Didi Folha Seca
Não conheci muitas celebridades de perto, mas a questão, convenhamos, não é quantidade e sim qualidade. Posso dizer que a única pessoa famosa a esse ponto foi o famoso Didi Folha Seca, Waldir Pereira, jogador do Botafogo, do Real Madri e da seleção brasileira, pela qual foi bicampeão nas copas de 1958 e 1962. Depois, em 1970, assumiu o cargo de treinador da seleção peruana, com a qual chegou a uma boa colocação naquela Copa do Mundo. Seu apelido de Folha Seca nasceu da maneira original com que batia faltas com barreira, fazendo com que a bola fizesse um desvio brusco que enganava inapelavelmente a maioria dos goleiros.
Depois que começou sua carreira de treinador, passou por vários clubes e seleções até ir em 1975 treinar o Al-Ahli, de Jeddah, Arábia Saudita. Nessa época, trabalhando na Embaixada do Brasil naquele país, tive o privilégio de conhecer pessoalmente um verdadeiro gentleman e privar de sua intimidade. Era muito atencioso com as crianças. Com meu filho Iúri, era especialmente carinhoso: chamava-o de Marinho Chagas e batia bola com ele, que tinha uns dois anos. Iúri era espigado e tinha cabelos louros, compridos e bem lisos, que chamavam a atenção, como aquele também famoso lateral da seleção brasileira. O gentleman, de voz pausada, andar elegante e sempre muito bem vestido, mesmerizava o mundo feminino, e, por onde passava, as atenções do então “sexo frágil” deixavam um rastro de ciúme no coração da esposa Guiomar. Fatos de domínio público.
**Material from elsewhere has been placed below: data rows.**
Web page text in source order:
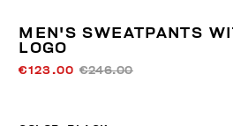
MEN'S SWEATPANTS
LOGO
€123.00€246.00
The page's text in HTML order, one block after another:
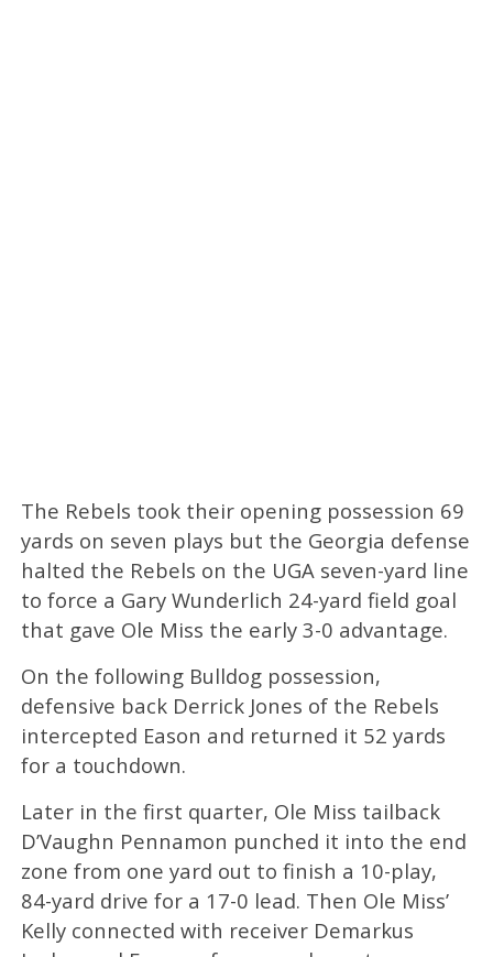
The Rebels took their opening possession 69
yards on seven plays but the Georgia defense
halted the Rebels on the UGA seven-yard line
to force a Gary Wunderlich 24-yard field goal
that gave Ole Miss the early 3-0 advantage.
On the following Bulldog possession,
defensive back Derrick Jones of the Rebels
intercepted Eason and returned it 52 yards
for a touchdown.
Later in the first quarter, Ole Miss tailback
D’Vaughn Pennamon punched it into the end
zone from one yard out to finish a 10-play,
84-yard drive for a 17-0 lead. Then Ole Miss’
Kelly connected with receiver Demarkus
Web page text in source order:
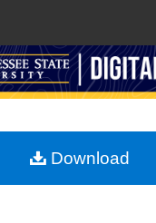
Search
My Account
Download
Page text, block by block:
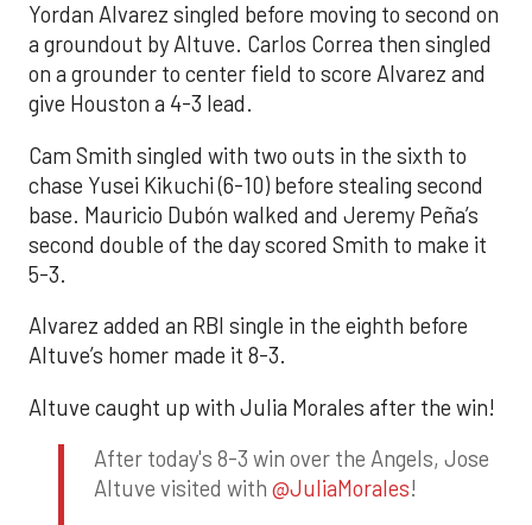
Yordan Alvarez singled before moving to second on
a groundout by Altuve. Carlos Correa then singled
on a grounder to center field to score Alvarez and
give Houston a 4-3 lead.
Cam Smith singled with two outs in the sixth to
chase Yusei Kikuchi (6-10) before stealing second
base. Mauricio Dubón walked and Jeremy Peña’s
second double of the day scored Smith to make it
5-3.
Alvarez added an RBI single in the eighth before
Altuve’s homer made it 8-3.
Altuve caught up with Julia Morales after the win!
After today's 8-3 win over the Angels, Jose
Altuve visited with @JuliaMorales!
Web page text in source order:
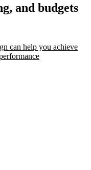
and budgets
can help you achieve
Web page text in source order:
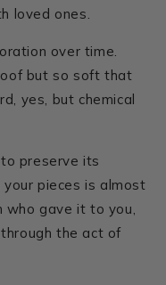
loved ones.
over time.
but so soft that
yes, but chemical
preserve its
your pieces is almost
who gave it to you,
the act of
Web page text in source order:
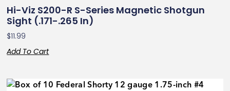
Hi-Viz S200-R S-Series Magnetic Shotgun
Sight (.171-.265 In)
$11.99
Add To Cart
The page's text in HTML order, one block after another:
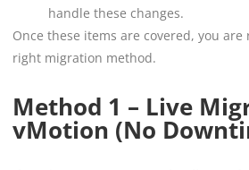
handle these changes.
Once these items are covered, you are
right migration method.
Method 1 – Live
vMotion (No
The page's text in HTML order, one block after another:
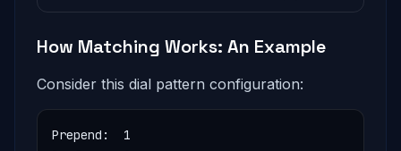
How Matching Works: An Example
Consider this dial pattern configuration:
Prepend:  1
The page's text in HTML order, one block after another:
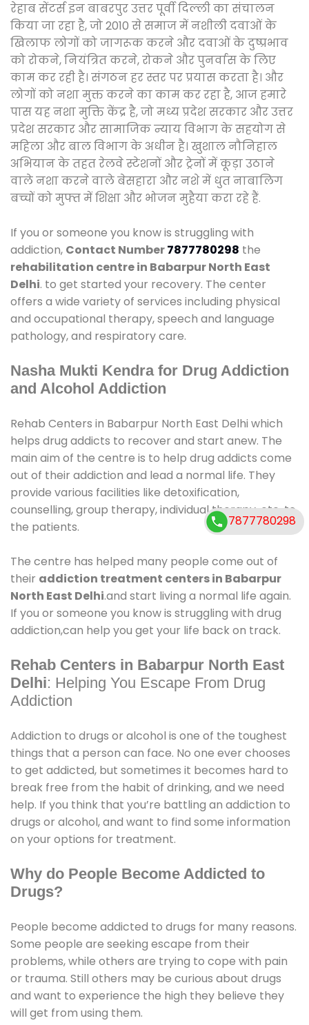
रेहाब सेंटर्स इन बाबरपुर उत्तर पूर्वी दिल्ली का संचालन
किया जा रहा है, जो 2010 से समाज में नशीली दवाओं के
खिलाफ लोगों को जागरूक करने और दवाओं के दुष्प्रभाव
को रोकने, नियंत्रित करने, रोकने और पुनर्वास के लिए
काम कर रही है। संगठन हर स्तर पर प्रयास करता है। और
लोगों को नशा मुक्त करने का काम कर रहा है, आज हमारे
पास यह नशा मुक्ति केंद्र है, जो मध्य प्रदेश सरकार और उत्तर
प्रदेश सरकार और सामाजिक न्याय विभाग के सहयोग से
महिला और बाल विभाग के अधीन है। खुशाल नौनिहाल
अभियान के तहत रेलवे स्टेशनों और ट्रेनों में कूड़ा उठाने
वाले नशा करने वाले बेसहारा और नशे में धुत नाबालिग
बच्चों को मुफ्त में शिक्षा और भोजन मुहैया करा रहे हैं.
If you or someone you know is struggling with
addiction, Contact Number7877780298 the
rehabilitation centre in Babarpur North East
Delhi. to get started your recovery. The center
offers a wide variety of services including physical
and occupational therapy, speech and language
pathology, and respiratory care.
Nasha Mukti Kendra for Drug Addiction
and Alcohol Addiction
Rehab Centers in Babarpur North East Delhi which
helps drug addicts to recover and start anew. The
main aim of the centre is to help drug addicts come
out of their addiction and lead a normal life. They
provide various facilities like detoxification,
counselling, group therapy, individual therapy, etc. to
the patients.
The centre has helped many people come out of
their addiction treatment centers in Babarpur
North East Delhi.and start living a normal life again.
If you or someone you know is struggling with drug
addiction,can help you get your life back on track.
Rehab Centers in Babarpur North East
Delhi: Helping You Escape From Drug
Addiction
Addiction to drugs or alcohol is one of the toughest
things that a person can face. No one ever chooses
to get addicted, but sometimes it becomes hard to
break free from the habit of drinking, and we need
help. If you think that you’re battling an addiction to
drugs or alcohol, and want to find some information
on your options for treatment.
Why do People Become Addicted to
Drugs?
People become addicted to drugs for many reasons.
Some people are seeking escape from their
problems, while others are trying to cope with pain
or trauma. Still others may be curious about drugs
and want to experience the high they believe they
will get from using them.
7877780298
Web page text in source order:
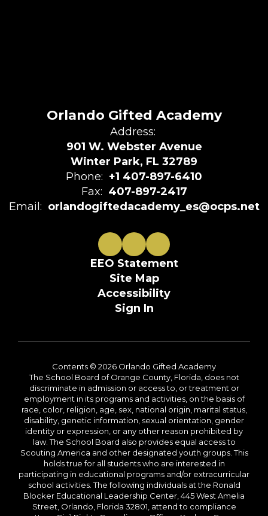
Orlando Gifted Academy
Address:
901 W. Webster Avenue
Winter Park, FL 32789
Phone: +1 407-897-6410
Fax: 407-897-2417
Email: orlandogiftedacademy_es@ocps.net
EEO Statement
Site Map
Accessibility
Sign In
Contents © 2026 Orlando Gifted Academy
The School Board of Orange County, Florida, does not
discriminate in admission or access to, or treatment or
employment in its programs and activities, on the basis of
race, color, religion, age, sex, national origin, marital status,
disability, genetic information, sexual orientation, gender
identity or expression, or any other reason prohibited by
law. The School Board also provides equal access to
Scouting America and other designated youth groups. This
holds true for all students who are interested in
participating in educational programs and/or extracurricular
school activities. The following individuals at the Ronald
Blocker Educational Leadership Center, 445 West Amelia
Street, Orlando, Florida 32801, attend to compliance
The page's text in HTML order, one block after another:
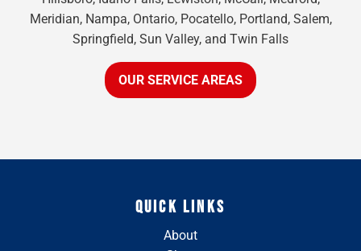
Meridian, Nampa, Ontario, Pocatello, Portland, Salem,
Springfield, Sun Valley, and Twin Falls
OUR SERVICE AREAS
QUICK LINKS
About
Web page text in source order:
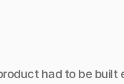
had to be
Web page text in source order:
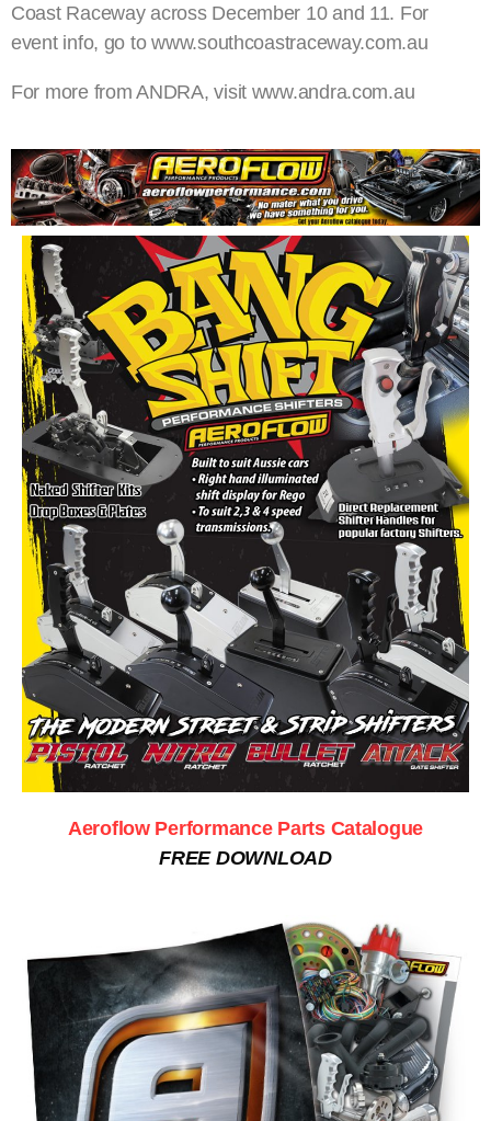
Coast Raceway across December 10 and 11. For
event info, go to www.southcoastraceway.com.au
For more from ANDRA, visit www.andra.com.au
Aeroflow Performance Parts Catalogue
FREE DOWNLOAD
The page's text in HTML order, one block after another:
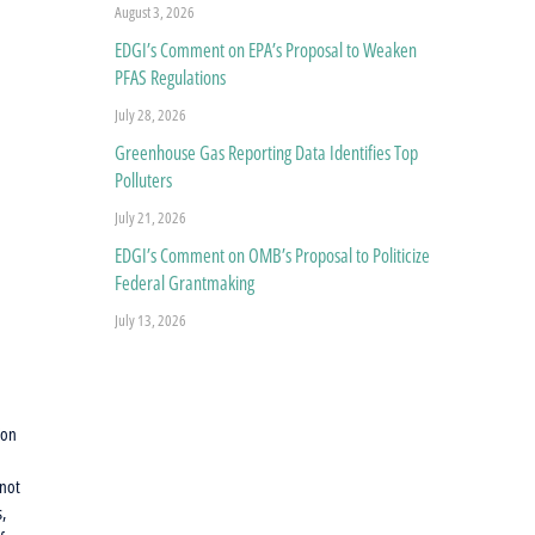
August 3, 2026
EDGI’s Comment on EPA’s Proposal to Weaken
PFAS Regulations
July 28, 2026
Greenhouse Gas Reporting Data Identifies Top
Polluters
July 21, 2026
EDGI’s Comment on OMB’s Proposal to Politicize
Federal Grantmaking
July 13, 2026
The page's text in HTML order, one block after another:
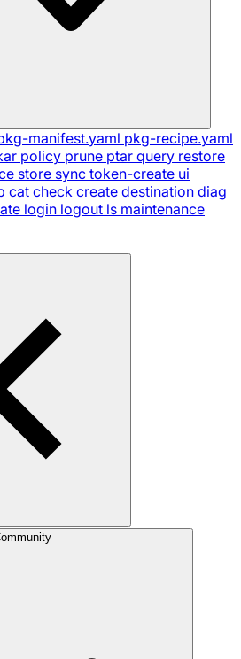
manifest.yaml pkg-recipe.yaml
policy prune ptar query restore
store sync token-create ui
cat check create destination diag
login logout ls maintenance
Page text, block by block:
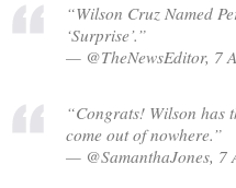
“Wilson Cruz Named
‘Surprise’.”
— @TheNewsEditor, 7
“Congrats! Wilson has
come out of nowhere.”
— @SamanthaJones, 7
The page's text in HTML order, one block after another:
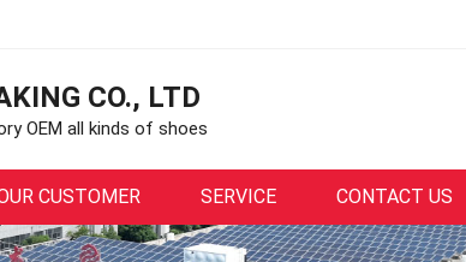
CO., LTD
OEM all kinds of shoes
CUSTOMER SERVICE CONTACT US
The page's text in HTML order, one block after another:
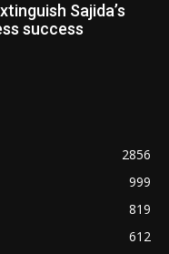
Sajida’s
success
2856
999
819
612
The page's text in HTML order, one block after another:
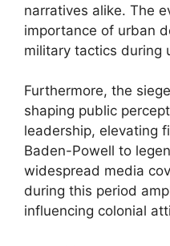
narratives alike. The
importance of urban
military tactics during
Furthermore, the
shaping public
leadership, elevating
Baden-Powell to
widespread media
during this period
influencing colonial
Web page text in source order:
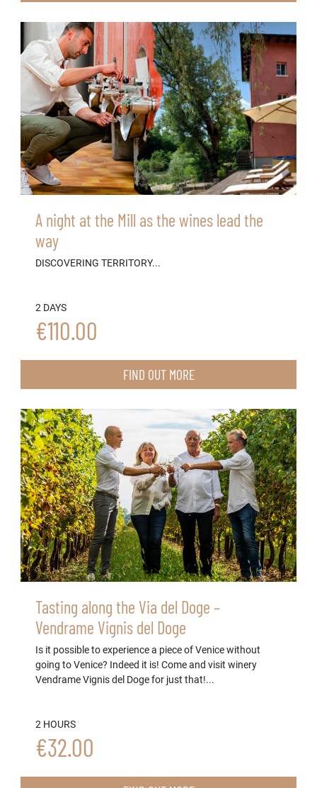
A night at the Mill as the wines lead the
way
DISCOVERING TERRITORY...
2 DAYS
€110.00
FIND OUT MORE
Tasting along the Via del Doge –
Vendrame Vignis del Doge
Is it possible to experience a piece of Venice without
going to Venice? Indeed it is! Come and visit winery
Vendrame Vignis del Doge for just that!...
2 HOURS
€32.00
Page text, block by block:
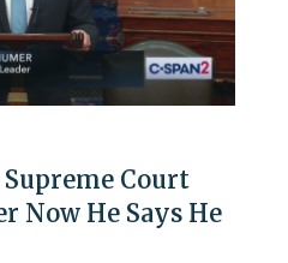
Court
Now He Says He
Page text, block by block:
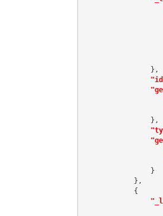
                },
                },
                }
            },
            {
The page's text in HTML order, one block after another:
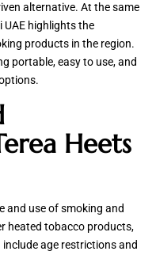
alternative. At the same
UAE highlights the
products in the region.
portable, easy to use, and
Heets
and use of smoking and
heated tobacco products,
age restrictions and
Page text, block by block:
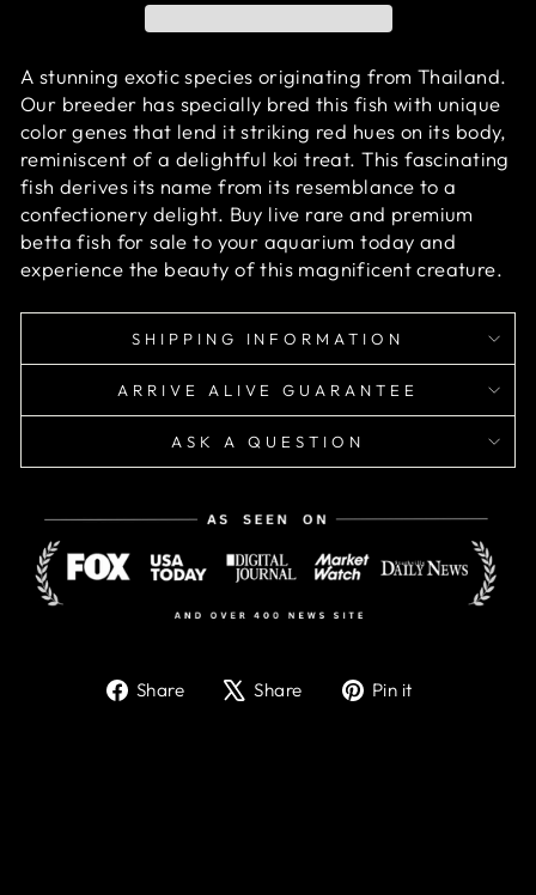
A stunning exotic species originating from Thailand.
Our breeder has specially bred this fish with unique
color genes that lend it striking red hues on its body,
reminiscent of a delightful koi treat. This fascinating
fish derives its name from its resemblance to a
confectionery delight. Buy live rare and premium
betta fish for sale to your aquarium today and
experience the beauty of this magnificent creature.
SHIPPING INFORMATION
ARRIVE ALIVE GUARANTEE
ASK A QUESTION
Share
ShareShare
TweetPin it
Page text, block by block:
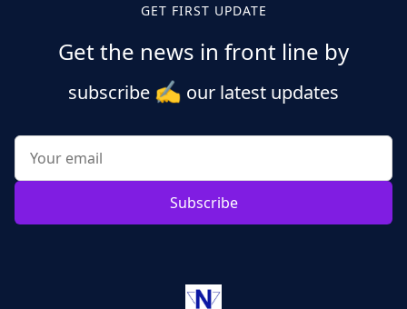
GET FIRST UPDATE
Get the news in front line by
subscribe ✍️ our latest updates
Subscribe
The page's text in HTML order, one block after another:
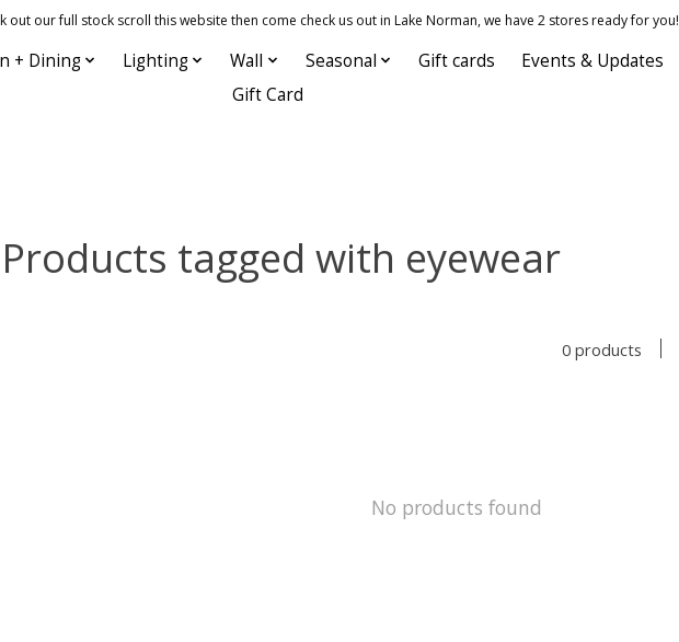
our full stock scroll this website then come check us out in Lake Norman, we have 2 stores ready for you!
+ Dining Lighting Wall Seasonal Gift cards Events & Updates
Gift Card
Products tagged with eyewear
0 products
No products found

Passei a frequentar sua casa, onde passávamos horas consumindo um uísque que parecia interminável. Conversava-se de tudo, mas seu assunto preferido era recordar fatos de sua carreira como jogador. O tema me interessava, porque meu pai tinha sido assinante do jornal “Diário Carioca” e eu o lia frequentemente, principalmente as páginas de futebol. E Didi focava sempre no Botafogo, celeiro de craques para a seleção brasileira, recordando fatos que aconteceram na antiga Rua General Severiano, onde se situava, então, o estádio do Glorioso da Estrela Solitária.
Tranquilo, conversava em voz baixa, pausada, bebericando seu uísque. De vez em quando, parece que se perdia e congelava o olhar em algum lugar ou rosto do passado. De repente, balançava a cabeça, espantava o passado e voltava ao presente, retornando ao conviva mineiro que o escutava com a admiração dos jovens pelas figuras emblemáticas.
Lá se vão muitos anos. Depois da passagem pelo Al-Ahli, ainda marcamos encontros que nunca se concretizavam, porque tanto um quanto o outro viajava muito por causa da profissão. Lembro que sua filha Rebeca também participava das conversas quando ia a Jeddah, porque, morando na Suíça, também tinha pouco tempo. Havia a filha menor, de cujo nome não lembro, e um sobrinho de Guiomar que passaram uma temporada na Arábia Saudita e alegravam a casa.
Participei da assinatura de seu contrato com o Al-Ahli, atuando informalmente como tradutor do craque, e disso resultou uma foto que guardo até hoje. No dia da assinatura, o príncipe dono do clube – ou presidente, sei lá – patrocinou um carneiro assado recheado de arroz e outras iguarias. A única restrição, a meu ver, era que se comia com as mãos enfiadas nos buracos do lombo do animal. Diferenças culturais, às vezes, são difíceis de assimilar. É preciso curiosidade, principalmente no que tange a culinária. Sobrevivi.
O restante de sua história, depois dessa época até o seu falecimento em 2001, com 71 anos de idade, está no Google. Tive, felizmente, a oportunidade de admirar o jogador famoso, nos primórdios das transmissões de futebol pela Rede Tupi do Rio de Janeiro, e também a pessoa encantadora que era. Requiescat in pace.